Adrian Newey has signed a new long-term contract with Red Bull Racing, putting an end to speculation linking him with a move away from the team.
The 55-year-old is widely considered to be one of the greatest technical minds in the history of the sport, and much of Red Bull’s success over the past five years has been attributed to him. However, recent stories in the paddock have linked him with a big-money move to Ferrari, who identified him as the perfect person to revive the team’s fortunes after six years without a world title.
Despite Newey reinforcing his commitment to Red Bull a number of times, the rumors refused to dissipate, but now the team has put an end to the stories with this announcement.
“Red Bull is pleased to confirm that it has extended its successful relationship with Adrian Newey with a new multi-year agreement,” a statement from the team read.
“As part of this new agreement, Adrian will work on new Red Bull Technology projects, as well as advising and mentoring Infiniti Red Bull Racing as it develops its Formula 1 cars over the next few seasons. The details of the new projects will be announced in due course.”
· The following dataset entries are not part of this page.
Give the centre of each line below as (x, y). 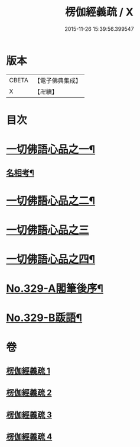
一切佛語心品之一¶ (51, 149)
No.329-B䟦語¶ (44, 318)
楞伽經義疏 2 (29, 393)
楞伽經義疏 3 (29, 415)
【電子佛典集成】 (58, 81)
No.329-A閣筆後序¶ (55, 289)
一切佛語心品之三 (48, 230)
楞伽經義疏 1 (28, 371)
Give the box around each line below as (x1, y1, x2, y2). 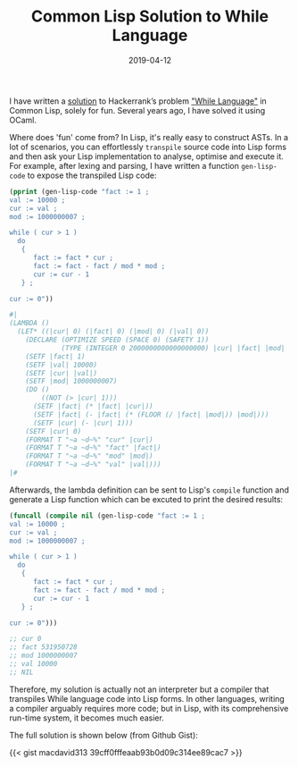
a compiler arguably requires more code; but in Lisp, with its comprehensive (9, 703, 289, 713)
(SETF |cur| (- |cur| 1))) (32, 418, 134, 427)
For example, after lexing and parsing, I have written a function (9, 160, 239, 171)
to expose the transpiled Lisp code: (27, 170, 158, 181)
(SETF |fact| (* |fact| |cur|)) (32, 402, 153, 411)
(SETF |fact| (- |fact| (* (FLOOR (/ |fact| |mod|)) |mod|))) (32, 409, 269, 419)
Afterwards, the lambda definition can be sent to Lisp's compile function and (9, 485, 290, 495)
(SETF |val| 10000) (25, 360, 98, 369)
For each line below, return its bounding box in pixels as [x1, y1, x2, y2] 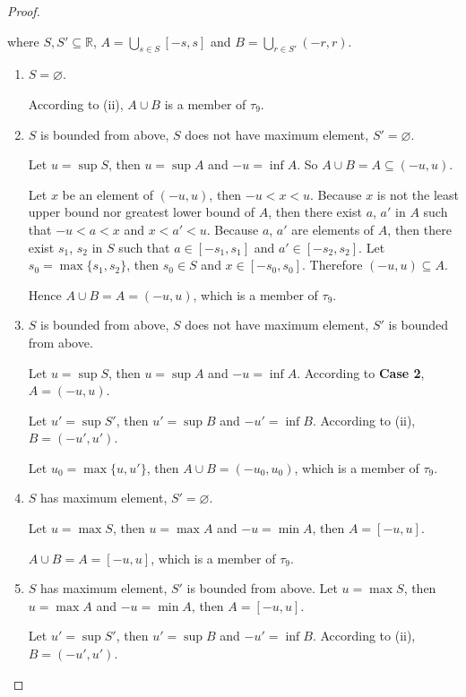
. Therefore [302, 255, 363, 274]
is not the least [376, 185, 459, 203]
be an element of [62, 185, 154, 203]
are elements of [291, 219, 375, 238]
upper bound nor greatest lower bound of [28, 202, 255, 221]
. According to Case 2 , [297, 363, 425, 382]
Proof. [7, 2, 40, 20]
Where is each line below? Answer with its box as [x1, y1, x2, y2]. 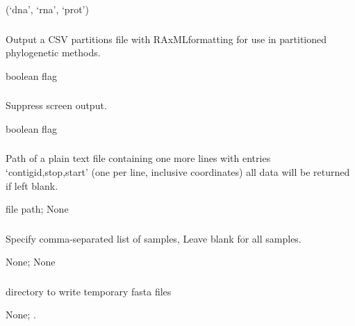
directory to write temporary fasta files [6, 284, 172, 298]
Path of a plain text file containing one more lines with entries [6, 151, 271, 165]
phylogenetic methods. [6, 45, 101, 60]
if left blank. [6, 178, 58, 193]
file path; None [6, 202, 69, 216]
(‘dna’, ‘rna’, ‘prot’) [6, 2, 89, 16]
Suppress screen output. [6, 98, 107, 113]
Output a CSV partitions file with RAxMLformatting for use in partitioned [6, 31, 327, 46]
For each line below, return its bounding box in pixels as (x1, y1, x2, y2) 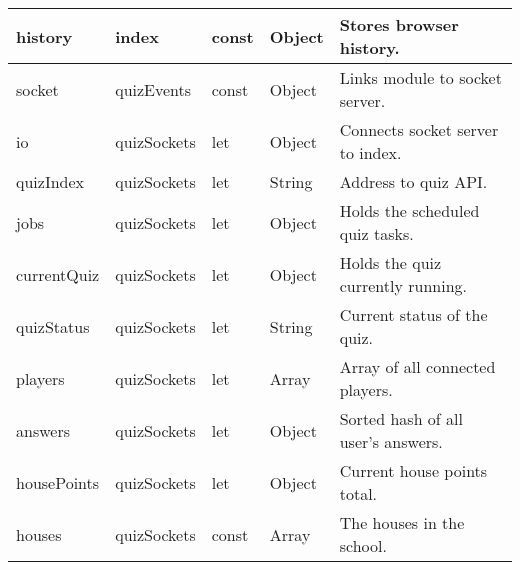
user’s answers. (339, 430, 443, 453)
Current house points (339, 459, 488, 482)
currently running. (339, 274, 468, 297)
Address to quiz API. (339, 170, 488, 193)
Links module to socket (339, 66, 502, 89)
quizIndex (16, 170, 85, 193)
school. (339, 534, 387, 557)
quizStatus (16, 314, 90, 338)

With Newey working on these technology projects, it appears that his role may become more akin to that of an advisor at Red Bull, and perhaps less hands on than he currently is as Chief Technical Officer.
Since joining the team in 2006, he has masterminded its four drivers’ and constructors’ titles since 2010, and is highly sought after in the F1 paddock. The stories linking him with a move to Ferrari first emerged over the Spanish Grand Prix weekend, with the Italian team thought to be willing to offer him a huge wage increase in order to lure him to Maranello.
Ferrari has been in something of a rut in recent years, failing to win a world title since its constructors’ success in 2008. Former team principal Stefano Domenicali resigned back in April, and was replaced by Marco Mattiacci, the marque’s former North America CEO. It was thought that his plan for restructuring the team centered around Newey, but he too denied that an approach had been made.